FAA OKs Alaska Plan to Improve Maintenance
The Federal Aviation Administration backed away Thursday from a threat to shut down maintenance operations at Alaska Airlines but said problems at the beleaguered carrier are prompting special safety inspections at the nation’s nine other major airlines.
Nick Lacey, the FAA’s director of flight standards service, said Alaska has come up with an acceptable plan to correct “serious breakdowns” that the agency found recently in the carrier’s procedures for ensuring proper repairs and safety.
The deficiencies were uncovered amid growing questions about the carrier’s maintenance after the disastrous crash of Alaska’s Flight 261 in January.
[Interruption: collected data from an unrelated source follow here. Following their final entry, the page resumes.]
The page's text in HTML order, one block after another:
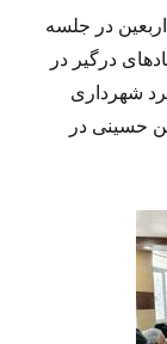
در جلسه
درگیر در
و عملکرد شهرداری
حسینی در
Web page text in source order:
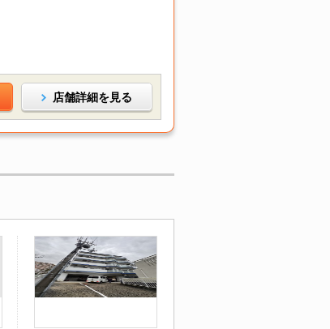
店舗詳細を見る
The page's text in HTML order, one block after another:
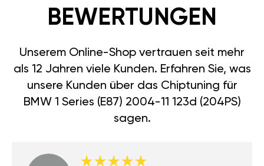
BEWERTUNGEN
Unserem Online-Shop vertrauen seit mehr
als 12 Jahren viele Kunden. Erfahren Sie, was
unsere Kunden über das Chiptuning für
BMW 1 Series (E87) 2004-11 123d (204PS)
sagen.
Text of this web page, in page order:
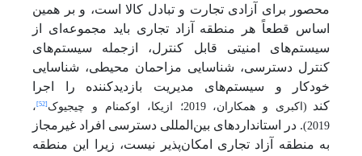
محصور برای آزادی تجارت و تبادل کالا است، و بر همین
اساس قطعاً هر منطقه آزاد تجاری باید مجموعه‌ای از
سیستم‌های امنیتی قابل کنترل، ازجمله سیستم‌های
کنترل دسترسی، شناسایی مزاحمان محیطی، شناسایی
خودکار و سیستم‌های مدیریت بازدیدکننده را اجرا
کند (اکبری و همکاران، 2019؛ ازیکا، اوکمنام و چیجیوک [52] ،
2019) . در استانداردهای بین‌المللی دسترسی افراد غیرمجاز
به منطقه آزاد تجاری امکان‌پذیر نیست، زیرا این منطقه
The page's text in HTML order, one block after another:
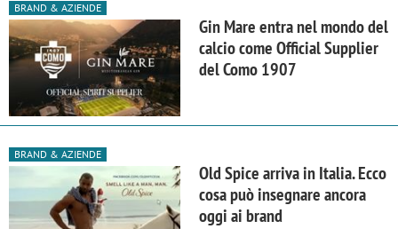
BRAND & AZIENDE
Gin Mare entra nel mondo del
calcio come Official Supplier
del Como 1907
BRAND & AZIENDE
Old Spice arriva in Italia. Ecco
cosa può insegnare ancora
oggi ai brand
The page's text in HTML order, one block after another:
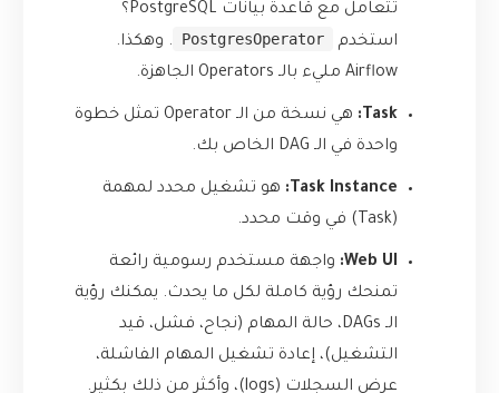
تتعامل مع قاعدة بيانات PostgreSQL؟
استخدم
PostgresOperator
. وهكذا.
Airflow مليء بالـ Operators الجاهزة.
Task:
هي نسخة من الـ Operator تمثل خطوة
واحدة في الـ DAG الخاص بك.
Task Instance:
هو تشغيل محدد لمهمة
(Task) في وقت محدد.
Web UI: واجهة مستخدم رسومية رائعة
تمنحك رؤية كاملة لكل ما يحدث. يمكنك رؤية
الـ DAGs، حالة المهام (نجاح، فشل، قيد
التشغيل)، إعادة تشغيل المهام الفاشلة،
عرض السجلات (logs)، وأكثر من ذلك بكثير.
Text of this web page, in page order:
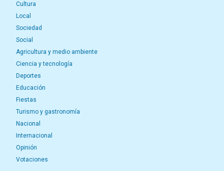
Cultura
Local
Sociedad
Social
Agricultura y medio ambiente
Ciencia y tecnología
Deportes
Educación
Fiestas
Turismo y gastronomía
Nacional
Internacional
Opinión
Votaciones
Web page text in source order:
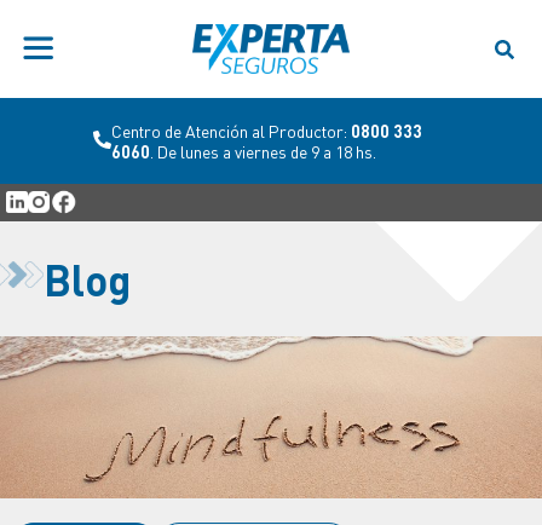
Centro de Atención al Productor: 0800 333
6060 . De lunes a viernes de 9 a 18 hs.
Blog
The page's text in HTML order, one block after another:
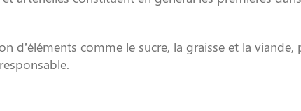
d’éléments comme le sucre, la graisse et la viande,
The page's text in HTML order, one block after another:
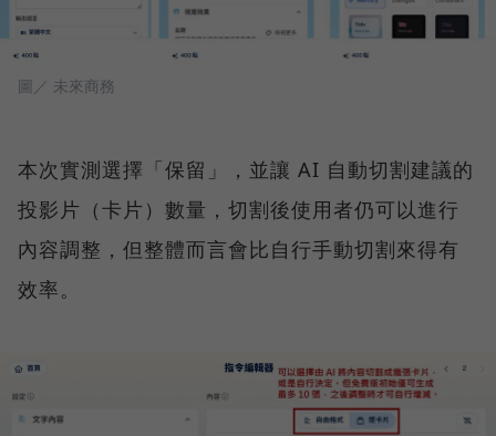
圖／ 未來商務
本次實測選擇「保留」，並讓 AI 自動切割建議的
投影片（卡片）數量，切割後使用者仍可以進行
內容調整，但整體而言會比自行手動切割來得有
效率。
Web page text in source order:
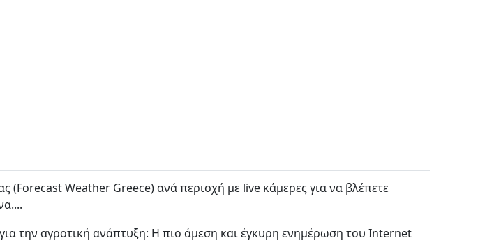
(Forecast Weather Greece) ανά περιοχή με live κάμερες για να βλέπετε
την αγροτική ανάπτυξη: Η πιο άμεση και έγκυρη ενημέρωση του Internet
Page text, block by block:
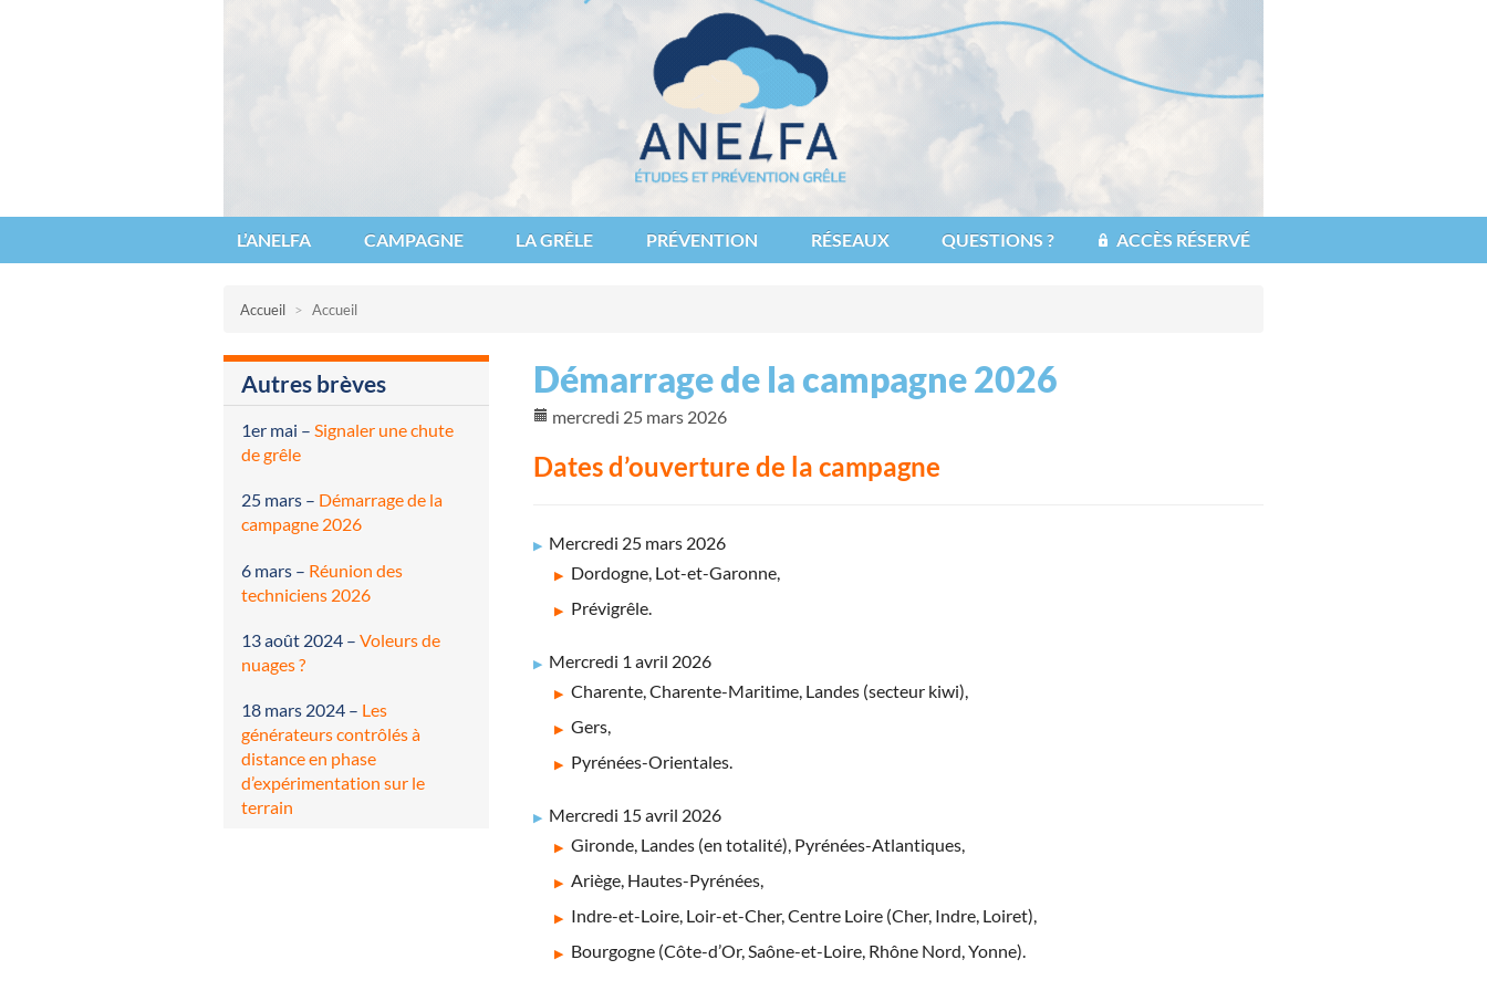
Anelfa : association nationale d’études et de lutte contre les fléaux atmosphériques
L’ANELFA CAMPAGNE LA GRÊLE PRÉVENTION RÉSEAUX QUESTIONS ? ACCÈS RÉSERVÉ
Accueil > Accueil
Démarrage de la campagne 2026
mercredi 25 mars 2026
Dates d’ouverture de la campagne
Mercredi 25 mars 2026
Dordogne, Lot-et-Garonne,
Prévigrêle.
Mercredi 1 avril 2026
Charente, Charente-Maritime, Landes (secteur kiwi),
Gers,
Pyrénées-Orientales.
Mercredi 15 avril 2026
Gironde, Landes (en totalité), Pyrénées-Atlantiques,
Ariège, Hautes-Pyrénées,
Indre-et-Loire, Loir-et-Cher, Centre Loire (Cher, Indre, Loiret),
Bourgogne (Côte-d’Or, Saône-et-Loire, Rhône Nord, Yonne).
Autres brèves
1er mai – Signaler une chute
de grêle
25 mars – Démarrage de la
campagne 2026
6 mars – Réunion des
techniciens 2026
13 août 2024 – Voleurs de
nuages ?
18 mars 2024 – Les
générateurs contrôlés à
distance en phase
d’expérimentation sur le
terrain
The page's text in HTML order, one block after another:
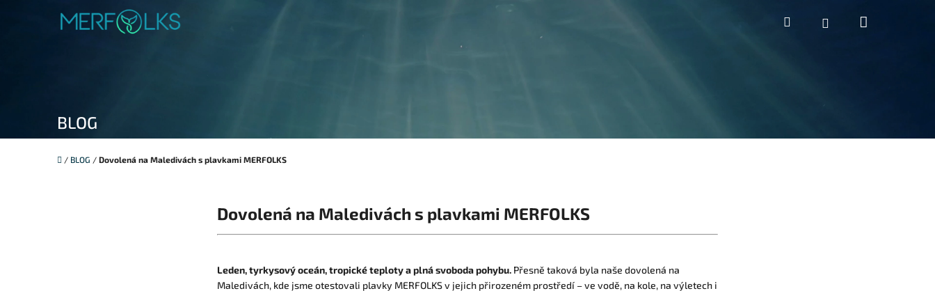
HledatPřihlášení
BLOG
Domů
/ BLOG / Dovolená na Maledivách s plavkami MERFOLKS
Dovolená na Maledivách s plavkami MERFOLKS
Leden, tyrkysový oceán, tropické teploty a plná svoboda pohybu. Přesně taková byla naše dovolená na
Maledivách, kde jsme otestovali plavky MERFOLKS v jejich přirozeném prostředí – ve vodě, na kole, na výletech i
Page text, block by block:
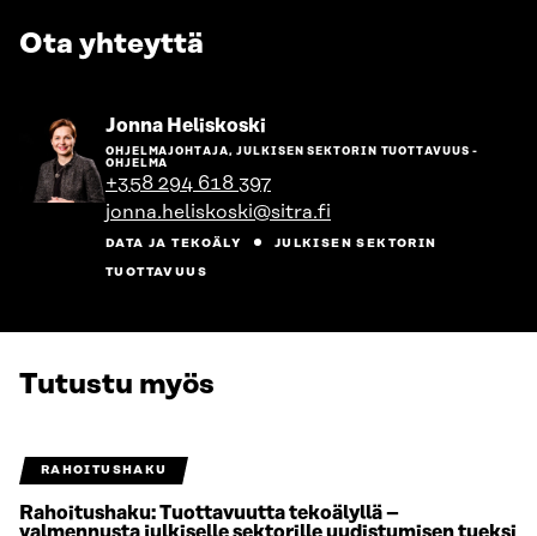
Ota yhteyttä
Jonna Heliskoski
henkilön
OHJELMAJOHTAJA, JULKISEN SEKTORIN TUOTTAVUUS -
OHJELMA
+358 294 618 397
jonna.heliskoski@sitra.fi
DATA JA TEKOÄLY
JULKISEN SEKTORIN
TUOTTAVUUS
Tutustu myös
RAHOITUSHAKU
Rahoitushaku: Tuottavuutta tekoälyllä –
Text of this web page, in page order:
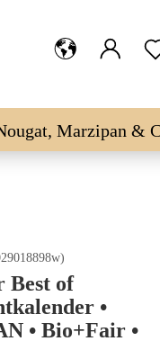
Marzipan &
)
Best of
•
• Bio+Fair •
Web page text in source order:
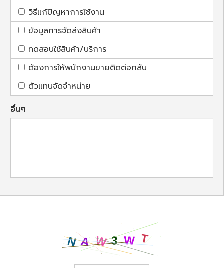
วิธีแก้ปัญหาการใช้งาน
ข้อมูลการจัดส่งสินค้า
ทดสอบใช้สินค้า/บริการ
ต้องการให้พนักงานขายติดต่อกลับ
ตัวแทนจัดจำหน่าย
อื่นๆ
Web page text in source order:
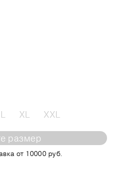
L XL XXL
размер
от 10000 руб.
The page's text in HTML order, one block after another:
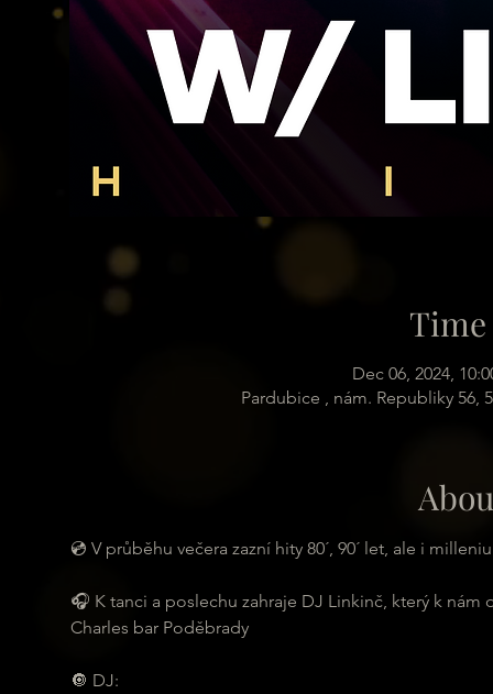
Dec 06, 2024,
Pardubice , nám. Republiky 56,
💿 V průběhu večera zazní hity 80´, 90´ let, ale i
🎧 K tanci a poslechu zahraje DJ Linkinč, který k
Charles bar Poděbrady
🔘 DJ:
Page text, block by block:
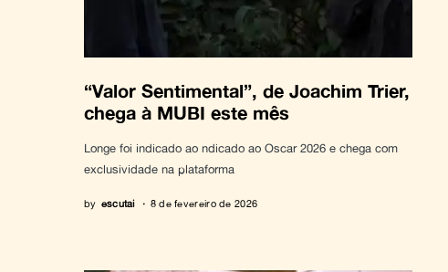
“Valor Sentimental”, de Joachim Trier,
chega à MUBI este mês
Longe foi indicado ao ndicado ao Oscar 2026 e chega com
exclusividade na plataforma
by escutai 8 de fevereiro de 2026
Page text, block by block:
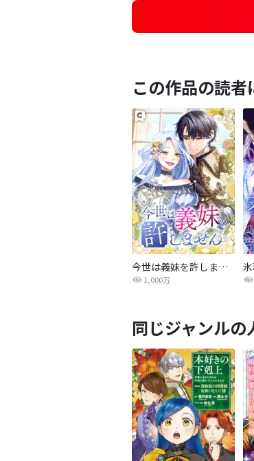
この作品の読
今世は義妹を許しません
1,000万
同じジャンルの
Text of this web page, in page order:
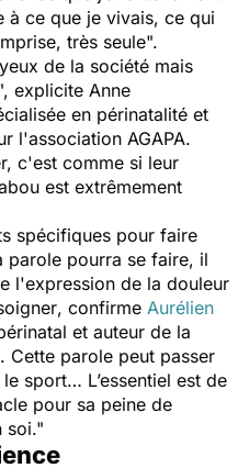
à ce que je vivais, ce qui
très seule".
de la société mais
explicite Anne
en périnatalité et
l'association AGAPA.
c'est comme si leur
est extrêmement
spécifiques pour faire
parole pourra se faire, il
l'expression de la douleur
, confirme Aurélien
et auteur de la
. Cette parole peut passer
sport… L’essentiel est de
pour sa peine de
soi."
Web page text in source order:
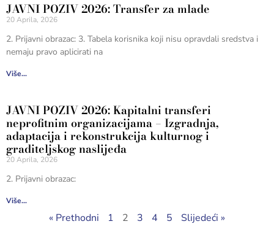
JAVNI POZIV 2026: Transfer za mlade
20 Aprila, 2026
2. Prijavni obrazac: 3. Tabela korisnika koji nisu opravdali sredstva i
nemaju pravo aplicirati na
Više...
JAVNI POZIV 2026: Kapitalni transferi
neprofitnim organizacijama – Izgradnja,
adaptacija i rekonstrukcija kulturnog i
graditeljskog naslijeđa
20 Aprila, 2026
2. Prijavni obrazac:
Više...
« Prethodni 1 2 3 4 5 Slijedeći »

The audits of safety programs at the other big carriers are to begin July 17. The audits should take about four months but are not expected to interfere with flight operations.
“Considering the problems we found at Alaska, we thought it would be prudent to go back and evaluate how the other major airlines are doing in these very same areas,” Lacey told a Washington news conference. “If we find any safety-of-flight issues, we will take immediate action.”
The nine other carriers affected are American, America West, Continental, Delta, Northwest, Southwest, TWA, United and US Airways. Together with Alaska, they account for almost 90% of the air travel in the United States.
Several of the airlines said Thursday that they welcome the audit and would cooperate fully with the FAA.
The FAA threatened June 2 to shut down Alaska’s heavy maintenance operations after a special “white glove” check of procedures that were followed during major repairs on 79 jets.
The FAA did not find that any planes had returned to service in unsafe condition, but it did uncover “serious breakdowns in record keeping, documentation and quality assurance.”
The agency concluded that the airline had improperly deferred repairs on some inoperative aircraft components, defined inspection procedures poorly in maintenance manuals and conducted ineffective audits to detect and correct maintenance shortcomings.
The “root cause” of the airline’s problems, Lacey said, appeared to be ineffective management and “a certain amount of sloppiness.”
The FAA gave Alaska a month to come up with adequate corrective measures or face the loss of authorization to perform heavy maintenance. And that, in turn, could take planes out of service.
Alaska’s plan, Lacey said, “looks good.”
The FAA said the airline intends to add about 130 mechanics to its present roster of about 900. More than 80 already have been hired.
The company’s general maintenance manual has been revised.
A new executive-level safety position has been created, and the top ranks have been reorganized. The vacant positions of director of maintenance and director of operations have been filled.
The airline has developed a new oversight system designed to detect and correct maintenance deficiencies and to improve the safety program.
“We are very pleased that the FAA has accepted our plan,” Alaska’s CEO, John F. Kelly, said in Seattle. “We really tried to go above and beyond what they asked for.”
The FAA has been accused in the past of lax oversight and an unhealthy coziness with airlines it inspects and regulates.
The agency took no punitive action against Alaska, but issued a warning in tough language.
“While we are not taking away Alaska’s authority to perform heavy maintenance today, we will not hesitate to do so--or take stronger action, if the facts warrant--if we are not satisfied with the carrier’s implementation of its plan at the end of 30 days,” Lacey said. “Ninety days after that, we’ll reverify. Then we’ll come back six months after that.”
Six new FAA inspectors will be added to the 12 now overseeing Alaska’s maintenance operations. “Basically,” Lacey said, “we will have an FAA inspector watching each aircraft as it comes out of the maintenance facility.” Several federal safety officials declined comment on Lacey’s remarks. But Jim Burnett, a former chairman of the National Transportation Safety Board, said that in backing away from its initial threats, “The FAA already has hesitated. . . .”
“The FAA only seems to find a problem after a major accident, instead of before, when they might have prevented it,” Burnett said. “And the consequences for the company seem minimal.”
Concerns about repair procedures at Alaska first surfaced in 1998, when a federal grand jury in San Francisco began looking into allegations that records had been falsified at the carrier’s repair facility in Oakland.
Then, on Jan. 31, Flight 261 crashed off the Ventura coast near Anacapa Island, killing all 88 on board.
The NTSB, which is investigating the crash, has focused on the plane’s horizontal stabilizer, which largely controls the pitch of the nose. The pilots reported problems with the stabilizer before the crash.
Questions about the maintenance of the plane arose when investigators found no grease on the stabilizer’s actuator, which was recovered from the wreckage.
The federal probes spread to Seattle six weeks after the crash, when 64 mechanics there signed a letter to the company, alleging that a supervisor had pressured them into substandard work. Later, some mechanics told The Times that several jets had been returned to service despite concerns that further repairs might be needed. The allegations did not involve the plane that crashed.